Statistical Curvature Analysis Techniques - SCAT Diagrams
Traditional dipmeter analysis techniques used for structural analysis involve pattern recognition on the dip arrow, or tadpole, plot. While this approach can be learned with study and practice, there are other approaches that can be applied. Alternatives to the conventional arrow plots have been proposed, mainly because of the effects of statistical variations and ambiguous patterns which sometimes make arrow plots hard to use.

The most successful technique is called statistical curvature analysis, better known as SCAT. The method lends itself to interactive computer programming, and was described by C.A. Bengtson in "Statistical Curvature Analysis Techniques for Structural Interpretation of Dipmeter Data", published in AAPG Bulletin in 1981. The paper was also printed in Oil and Gas Journal, June 1980 and in Geobyte, May 1988.

Microcomputer programs for analyzing dipmeter data in this way were presented by Robert Elphick in the May 1988 and March 1989 issues of Geobyte.

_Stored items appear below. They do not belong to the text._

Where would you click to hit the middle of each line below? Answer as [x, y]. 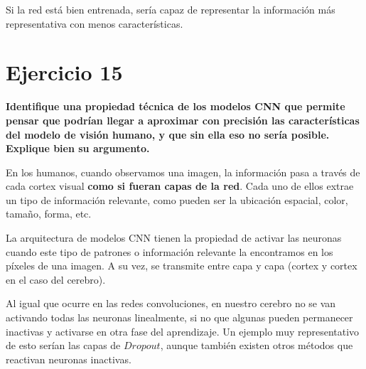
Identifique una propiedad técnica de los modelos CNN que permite [176, 106]
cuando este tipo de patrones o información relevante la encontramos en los [169, 251]
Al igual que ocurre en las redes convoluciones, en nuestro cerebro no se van [171, 303]
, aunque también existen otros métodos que [257, 345]
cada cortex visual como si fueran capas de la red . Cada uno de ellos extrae [180, 186]
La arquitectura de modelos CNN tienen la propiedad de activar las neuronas [174, 238]
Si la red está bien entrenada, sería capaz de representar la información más [171, 9]
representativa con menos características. [95, 23]
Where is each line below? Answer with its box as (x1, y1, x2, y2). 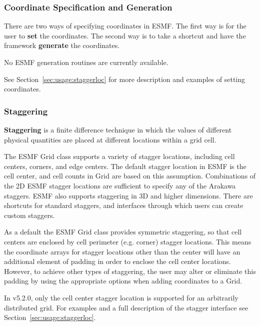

These programs do not seem to be available from the major service companies.

SCAT is based on four unfamiliar, but empirically well verified, geometric concepts:
   1. structural curvature
   2. transverse and longitudinal structural directions
   3. special points on dip profiles
   4. dip isogons or trend lines

Flat or dipping planes have zero or planar curvature. Horizontal or plunging folds have one degree of curvature. Doubly plunging folds have two. Drag and rollover on faults have structural curvature and can be analyzed in the same way as folds. Illustrations of typical surfaces and their dip angle vs dip azimuth plots are shown in below.


Dip angle vs azimuth plots - basic shapes

The obvious difference between SCAT and the conventional approach is that SCAT uses the dip angle vs dip azimuth plot plus four other machine plotted dip vs depth displays, whereas the conventional method relies on an all purpose display, the arrow plot, augmented by azimuth frequency plots over selected intervals.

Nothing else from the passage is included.